Fusing the feature F1 and the feature F2 and inputting the fused feature F2 and the feature F3 into the region generation module, and repeating the steps until the feature F is input _N And feature F _N-1 Fusing and inputting into a region generation module, feature F _N The individual inputs are also input into the region generation module;

it can be understood that, as shown in fig. 2, in the present application, a Feature extraction Pyramid (FPN) is used to fuse the upsampled high semantic features with the shallow positioning detail features, and the specific process is as follows: recording an obtained feature graph of an image to be detected as a feature F1, performing up-sampling on the feature F1 to obtain a feature F2, performing up-sampling on the feature F2 to obtain a feature F3, performing up-sampling on the feature F3 to obtain a feature F4, repeating the up-sampling process until the preset up-sampling times are met, and obtaining the feature F _N The feature F1 and the feature F2 are fused and input to a region generation module (RPN), and the feature F3 and the feature F2 are fused and input to a region generation module (RPN) until the feature F is fused and input to the region generation module (RPN) _N And characteristic F _N-1 The fusion is performed and input to the region generation module (RPN), it is worth mentioning that the last layer of features F _N There are no corresponding upsampling features, which are input separately into the region generation block (RPN).

Preferably, ,

inputting the feature map into an area generation module, wherein the area generation module performs screening on an anchor frame of the feature map to obtain a suggestion frame, and the method comprises the following steps:

the region generation module acquires the prediction score and the prediction deviant of the defect in each anchor frame of the feature map on the feature map through 1 x 1 convolution, screens out anchor frames with a preset number of thresholds according to the prediction score and the prediction deviant, and takes the screened anchor frames as suggestion frames;

selecting a positive sample from the suggestion frame with the intersection ratio of more than 0.5 to the defect image, and selecting a negative sample from the suggestion frame with the intersection ratio of less than 0.3 to the defect image;

selecting a preset number of suggestion boxes from high to low according to the proportion of the positive samples to the negative samples being 1;

taking the selected suggestion frame as a second feature map, taking the second feature map as a classification feature of the feature map, extracting a boundary coordinate of the second feature map as a regression feature of the feature map;

it can be understood that each pixel point in the feature map corresponds to a certain number (generally 9) of anchor frames (Anchors), and corresponds to that the original image can basically cover all objects that may appear; then obtaining whether each Anchor contains a prediction score and a prediction deviant of the object to be detected or not on the characteristic diagram by utilizing 1 × 1 convolution, screening out a specified number (2000 during training and 256 during testing) of Anchors according to the prediction score and the prediction deviant, and preliminarily adjusting a better position to obtain a suggestion box (Proposal); during training, since the amount of the propofol is too large, the propofol needs to be evaluated according to an Intersection over Union (IoU), wherein an IoU greater than 0.5 is evaluated as a positive sample, an IoU less than 0.3 is evaluated as a negative sample, and the ratio of the iopus to the IoU is calculated according to a formula 1:3, screening 256 Proposals with higher IoU values as a second feature map by using the positive and negative samples, directly using the second feature map as a classification feature, extracting boundary coordinates from the second feature map, using the boundary coordinates as a regression feature, wherein the Proposal is directly used as the RoI without the step in the test; finally, features of the RoI are pooled to fixed dimensions by Pooling of the area to be treated (RoI Pooling).

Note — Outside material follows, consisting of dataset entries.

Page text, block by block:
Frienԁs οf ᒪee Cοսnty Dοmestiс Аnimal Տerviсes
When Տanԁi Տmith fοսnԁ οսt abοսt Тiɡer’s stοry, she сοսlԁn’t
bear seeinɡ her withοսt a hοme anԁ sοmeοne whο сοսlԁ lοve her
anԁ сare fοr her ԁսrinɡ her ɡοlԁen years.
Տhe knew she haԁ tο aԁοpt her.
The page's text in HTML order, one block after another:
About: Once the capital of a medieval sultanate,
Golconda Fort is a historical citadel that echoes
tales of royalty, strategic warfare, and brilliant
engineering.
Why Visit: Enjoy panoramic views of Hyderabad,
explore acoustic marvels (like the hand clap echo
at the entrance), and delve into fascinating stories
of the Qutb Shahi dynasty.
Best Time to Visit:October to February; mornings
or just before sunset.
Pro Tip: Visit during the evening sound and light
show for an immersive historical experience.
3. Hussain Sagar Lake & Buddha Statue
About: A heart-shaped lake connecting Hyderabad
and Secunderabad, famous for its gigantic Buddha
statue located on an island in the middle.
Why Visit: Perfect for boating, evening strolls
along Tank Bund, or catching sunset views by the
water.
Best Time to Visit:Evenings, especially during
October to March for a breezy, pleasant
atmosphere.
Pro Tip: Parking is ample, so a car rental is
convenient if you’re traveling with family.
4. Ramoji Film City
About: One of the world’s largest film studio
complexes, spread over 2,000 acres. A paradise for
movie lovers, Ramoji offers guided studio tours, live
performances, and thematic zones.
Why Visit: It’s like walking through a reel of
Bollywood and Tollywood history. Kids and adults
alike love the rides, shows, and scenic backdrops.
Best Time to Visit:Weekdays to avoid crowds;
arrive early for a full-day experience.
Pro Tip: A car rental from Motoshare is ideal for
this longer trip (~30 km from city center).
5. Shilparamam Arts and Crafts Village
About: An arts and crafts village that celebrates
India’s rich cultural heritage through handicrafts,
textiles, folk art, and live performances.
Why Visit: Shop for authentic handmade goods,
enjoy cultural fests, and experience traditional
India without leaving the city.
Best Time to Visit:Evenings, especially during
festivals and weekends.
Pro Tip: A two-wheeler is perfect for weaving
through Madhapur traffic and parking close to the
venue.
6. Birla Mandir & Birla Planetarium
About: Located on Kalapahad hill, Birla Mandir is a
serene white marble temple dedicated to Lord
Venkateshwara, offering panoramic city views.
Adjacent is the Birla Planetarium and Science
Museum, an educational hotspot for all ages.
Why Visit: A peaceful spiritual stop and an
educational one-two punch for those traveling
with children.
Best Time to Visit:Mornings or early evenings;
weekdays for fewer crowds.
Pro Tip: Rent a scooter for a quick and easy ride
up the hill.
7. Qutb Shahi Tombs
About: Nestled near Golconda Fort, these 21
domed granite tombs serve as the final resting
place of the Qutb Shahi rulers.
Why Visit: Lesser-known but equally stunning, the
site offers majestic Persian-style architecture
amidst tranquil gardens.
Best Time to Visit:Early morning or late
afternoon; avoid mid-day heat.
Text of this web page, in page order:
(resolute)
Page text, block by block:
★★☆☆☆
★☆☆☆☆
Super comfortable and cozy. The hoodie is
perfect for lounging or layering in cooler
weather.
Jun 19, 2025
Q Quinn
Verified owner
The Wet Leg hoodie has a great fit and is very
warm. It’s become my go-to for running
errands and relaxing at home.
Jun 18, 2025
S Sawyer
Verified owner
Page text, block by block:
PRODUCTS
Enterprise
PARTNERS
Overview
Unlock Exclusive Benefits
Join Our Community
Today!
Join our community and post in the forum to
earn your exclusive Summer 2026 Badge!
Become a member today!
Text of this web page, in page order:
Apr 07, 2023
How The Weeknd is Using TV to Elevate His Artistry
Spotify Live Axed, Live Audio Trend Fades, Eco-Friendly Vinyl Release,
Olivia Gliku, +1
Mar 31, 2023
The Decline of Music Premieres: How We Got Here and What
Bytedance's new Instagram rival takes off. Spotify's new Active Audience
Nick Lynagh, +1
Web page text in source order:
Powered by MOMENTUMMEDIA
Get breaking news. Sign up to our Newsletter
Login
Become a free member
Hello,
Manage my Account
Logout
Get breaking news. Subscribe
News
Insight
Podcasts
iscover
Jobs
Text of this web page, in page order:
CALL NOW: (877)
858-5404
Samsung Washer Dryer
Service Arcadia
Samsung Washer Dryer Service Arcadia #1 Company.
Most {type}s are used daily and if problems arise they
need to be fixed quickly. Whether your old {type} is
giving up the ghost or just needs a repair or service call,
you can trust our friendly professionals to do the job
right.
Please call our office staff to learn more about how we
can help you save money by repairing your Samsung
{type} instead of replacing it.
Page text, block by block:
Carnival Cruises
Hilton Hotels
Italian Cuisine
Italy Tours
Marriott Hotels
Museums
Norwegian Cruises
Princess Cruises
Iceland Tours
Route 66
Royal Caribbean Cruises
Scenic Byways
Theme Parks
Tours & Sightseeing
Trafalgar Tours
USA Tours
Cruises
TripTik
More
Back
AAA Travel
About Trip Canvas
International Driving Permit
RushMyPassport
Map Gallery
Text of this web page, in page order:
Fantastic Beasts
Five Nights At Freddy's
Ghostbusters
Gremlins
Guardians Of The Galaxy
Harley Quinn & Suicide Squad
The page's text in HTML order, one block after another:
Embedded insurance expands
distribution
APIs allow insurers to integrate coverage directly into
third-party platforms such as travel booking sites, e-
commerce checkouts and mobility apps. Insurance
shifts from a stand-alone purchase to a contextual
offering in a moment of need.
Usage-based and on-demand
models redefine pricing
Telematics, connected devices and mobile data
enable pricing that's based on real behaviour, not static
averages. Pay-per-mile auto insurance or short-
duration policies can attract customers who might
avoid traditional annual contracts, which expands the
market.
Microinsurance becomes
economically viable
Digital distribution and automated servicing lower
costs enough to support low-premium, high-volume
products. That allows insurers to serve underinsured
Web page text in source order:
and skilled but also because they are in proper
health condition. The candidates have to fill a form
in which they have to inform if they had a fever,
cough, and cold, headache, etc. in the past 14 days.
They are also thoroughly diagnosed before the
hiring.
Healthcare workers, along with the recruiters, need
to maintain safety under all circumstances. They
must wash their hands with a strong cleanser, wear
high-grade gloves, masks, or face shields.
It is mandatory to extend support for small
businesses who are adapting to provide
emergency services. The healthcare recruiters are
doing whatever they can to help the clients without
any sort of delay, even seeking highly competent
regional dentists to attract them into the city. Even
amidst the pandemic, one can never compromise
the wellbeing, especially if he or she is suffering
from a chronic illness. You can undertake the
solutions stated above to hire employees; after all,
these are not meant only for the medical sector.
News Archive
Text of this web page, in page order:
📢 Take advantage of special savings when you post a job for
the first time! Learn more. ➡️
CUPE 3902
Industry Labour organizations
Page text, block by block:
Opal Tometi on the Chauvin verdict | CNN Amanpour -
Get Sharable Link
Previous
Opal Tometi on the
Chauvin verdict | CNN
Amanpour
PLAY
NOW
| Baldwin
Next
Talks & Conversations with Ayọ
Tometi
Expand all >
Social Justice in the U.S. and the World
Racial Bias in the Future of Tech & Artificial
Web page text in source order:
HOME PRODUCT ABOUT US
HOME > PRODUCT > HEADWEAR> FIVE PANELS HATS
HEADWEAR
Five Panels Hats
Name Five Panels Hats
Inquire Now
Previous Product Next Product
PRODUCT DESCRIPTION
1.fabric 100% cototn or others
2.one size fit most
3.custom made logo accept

Preferably, the first and second electrodes are formed of a metal,

the step of respectively extracting the classification features and the regression features through the attention stacking module comprises the following steps:

taking the classification reconstruction characteristics or the regression reconstruction characteristics as the input of the next attention module, and repeating the steps until the last attention module outputs the classification reconstruction characteristics or the regression reconstruction characteristics;

it is to be understood that the attention-stacking module is a stack of N attention modules, and the architecture of a single attention module is shown in FIG. 3, and the classification or regression features, collectively referred to herein as the Rol feature, are generally referred to as the RoI feature

Wherein X represents the RoI feature, s is the RoI feature number in one picture, c is the RoI channel number, h and w are the RoI height and width respectively, and the above formula can be reshaped into

Two external storage units, key value storage units, are defined in each attention module

And a numerical value storage unit

First calculate the RoI and

the calculation formula of the attention matrix A between the two is as follows:

in the formula,

for double normalization, the rows and columns of the matrix are normalized: the rows of matrix A are normalized using the softmax function, using the L1 norm

Standardizing the columns of the matrix A, and then calculating an attribute matrix A and

the original RoI characteristics are added to the product of (a) to (b) to reconstruct the characteristics, which are expressed as follows:

wherein,

namely, the reconstruction characteristics can be obtained by stacking a plurality of attention modules, so that the RoI characteristics can be more fully extracted, and the model expression is better;

in the above, the softmax function is used in the classification process to realize multi-classification, and briefly, it maps some output neurons to real numbers between (0-1), and the normalization ensures that the sum is 1, so that the sum of the probabilities of the multi-classification is also exactly 1, L1 norm regularization is an important means in machine learning, and in the learning process of the support vector machine, it is actually a process of solving the optimum for the cost function, so that L1 norm regularization makes the result obtained by learning satisfy sparseness by adding L1 norm to the cost function, thereby facilitating people to extract features.

Preferably, the first and second electrodes are formed of a metal,

the step of processing the classification features through a full connection layer to obtain a classification confidence coefficient comprises the following steps:

the double-head detection module stretches the classification reconstruction features into one-dimensional feature vectors, and calculates the classification confidence of the one-dimensional feature vectors by utilizing two full-connection layers;

it can be understood that the structure of the dual-head detection module is as shown in fig. 4, after the reconstruction of the RoI features is completed, the reconstructed RoI features are input into the dual-head detection module, and if the RoI features are classified and reconstructed, the classified and reconstructed features are firstly stretched into one-dimensional feature vectors, and then the classification confidence is calculated through two Fc layers, i.e., full connection layers.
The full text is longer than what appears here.